Sepanjang perjalanan, Brenda Berjalan waspada di jalan gang sempit tersebut. Arah mata tetap fokus pada deretan kalimat dalam novel pemberian Gina, sesekali celingak-celinguk memastikan bahwa arah jalan pulangnya benar. Lebih baik kali ini ia percaya sedikit terhadap pernyataan Gina menyangkut 'pindah dimensi' ini. Kata-katanya cukup meyakinkan, saat ini jiwa Brenda bersemayam dalam raga sosok figuran novel.

Choco Valentine. Nama yang tersemat di nametag-nya pasca di dunia baru ini.

"Parah, seriusan gue dijadiin figuran?!" sentak Glenda ketika selesai membaca novelnya sampai tengah buku.

 "Gue Choco?! Cewek jelek anak beasiswa yang dibully? Anak pembantu?!!"

Brenda berdecak emosi. 

"Kalo sampe gue ketemu sama authornya, gue jambak tuh orang sampai rontok! Jelas-jelas gue lebih cetar membahana ketimbang si Gina, bisa-bisanya tuh culun jadi Cherry?"

"Gak adil!"

Ingin berteriak protes-protes hingga pita suara putus pun, sepertinya usaha Brenda sia-sia. Nyatanya ia benar-benar masuk dunia novel dan berperan sebagai Choco Valentine. Bak cerita fantasi.Untung saja di novelnya dibahas mengenai tempat tinggal Choco, jadi Glenda tak perlu repot-repot cari kontrakan atau kost. Ia ke gang sempit ini juga sesuai arahan alur novel itu, demi ke rumah barunya yang diceritakan kontrakan kecil, sesak dan kumuh dekat limbah. Setibanya di lokasi tujuan, Brenda menganga. Shock berat melihat rumah hampir roboh dengan kaca retak separuh. Kontrakan minimalis bercat hijau itu tampak sepi.

"I-ini ... rumah gue? Rumah Choco?"

Dengan teramat terpaksa, Brenda mengetuk pintu kayu kecil tersebut. 

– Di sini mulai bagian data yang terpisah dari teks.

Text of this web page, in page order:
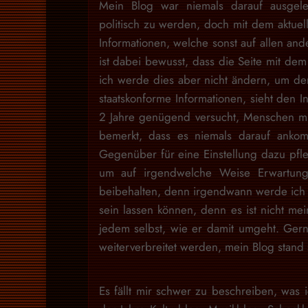
Mein Blog war niemals darauf
politisch zu werden, doch mit dem
Informationen, welche sonst auf allen
ist dabei bewusst, dass die Seite mit
ich werde dies aber nicht ändern, um
staatskonforme Informationen, sieht den
2 Jahre genügend versucht, Menschen
bemerkt, dass es niemals darauf
Gegenüber für eine Einstellung dazu
um auf irgendwelche Weise
beibehalten, denn irgendwann werde ich
sein lassen können, denn es ist nicht
jedem selbst, wie er damit umgeht.
weiterverbreitet werden, mein Blog
Es fällt mir schwer zu beschreiben, was
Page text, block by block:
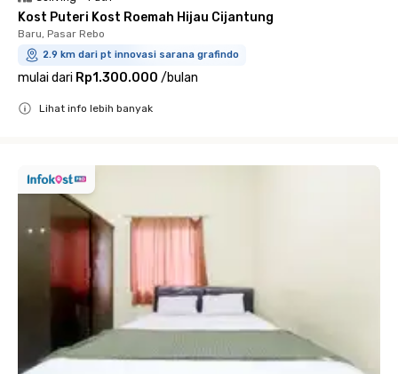
Kost Puteri Kost Roemah Hijau Cijantung
Baru, Pasar Rebo
2.9 km dari pt innovasi sarana grafindo
mulai dari Rp1.300.000 /bulan
Lihat info lebih banyak
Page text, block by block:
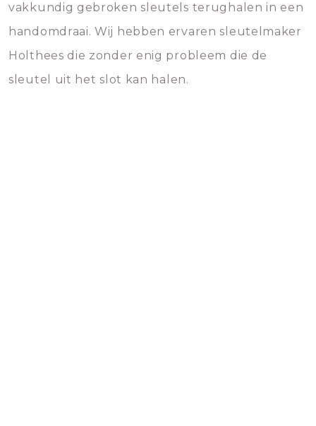
vakkundig gebroken sleutels terughalen in een
handomdraai. Wij hebben ervaren sleutelmaker
Holthees die zonder enig probleem die de
sleutel uit het slot kan halen.
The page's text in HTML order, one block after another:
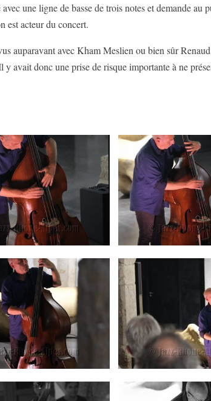
une ligne de basse de trois notes et demande
est acteur du concert.
auparavant avec Kham Meslien ou bien sûr
y avait donc une prise de risque importante à ne
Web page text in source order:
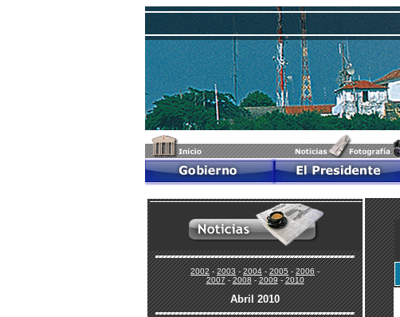
2002-2003-2004-2005-2006-
2007-2008-2009-2010
Abril 2010

"Permisi." Ia meneguk ludahnya kasar. 

"C-Choco pulang. Bapak ... Ibu."

Kira-kira kalimat itulah yang Glenda pelajari dari tokoh figuran ini dalam novel. Situasi masih hening, tak ada sahutan. Tanpa ba-bi-bu lagi ia bergegas membuka pintu rumah.

Ctekk!

Saklar lampu dinyalakan, ruang utama berubah terang membuat Glenda mematung kaget. Terlihat, di hadapannya terdapat dua raga yang mendekatinya sumringah, sang wanita mengangkat bolu coklat dihiasi lilin berbentuk angka 17 sementara sang pria memakai topi ulang tahun juga terompet.

"Taraaa! Selamat ulang tahun, anakku!" 

"Ulang tahun?" beo Brenda, linglung.

"Kamu tidak ingat? Hari ini kan hari spesial anak Ibu tercinta," Ratih sang Ibu geleng-geleng kepala tak sangka. Tertawa pelan membuat kerutan di wajahnya tercetak jelas. "Ibu aja nggak lupa, masa kamu yang masih muda nggak ingat."

"14 Februari, bertepatan dengan hari Valentine. Sesuai nama kamu, Choco," tambah Aldo, sang Bapak. Bibirnya mencebik murung. 

"Padahal Bapak capek-capek bikin kostum semewah ini, malah yang ultahnya lupa. Sakit hati Bapak, Neng."

"Tuh, kan, Bapak kebiasaan, deh. Udah crot masih aja cengeng," gerutu Ratih menyentil dahi suaminya. Kemudian beralih menatap wajah sang anak dengan tampang ceria.

 "Yuk, tiup lilinnya, Nak. Habis itu kita rayain sama-sama, ya."

"Bapak ... Ibu ... nyiapin ini semua untuk aku?" tanya Glenda, sedikit meneteskan bening hangat.

Meskipun mereka mengenal Brenda hanya sebatas tokoh Choco Valentine, rasanya ini adalah hari ulang tahunnya juga. Sebelum pindah dimensi, Brenda disambut oleh hawa sunyi sesampainya di rumah. Tidak ada sambutan 'Selamat datang' dari sosok orangtua.Karena memang pada dasarnya, status Brenda yatim piatu. Namun sekarang, ia memiliki keluarga orang yang hangat dan menyambutnya dengan ucapan selamat. Mengingat hari lahir anak, merupakan suatu hal langka yang diingat orang tua. 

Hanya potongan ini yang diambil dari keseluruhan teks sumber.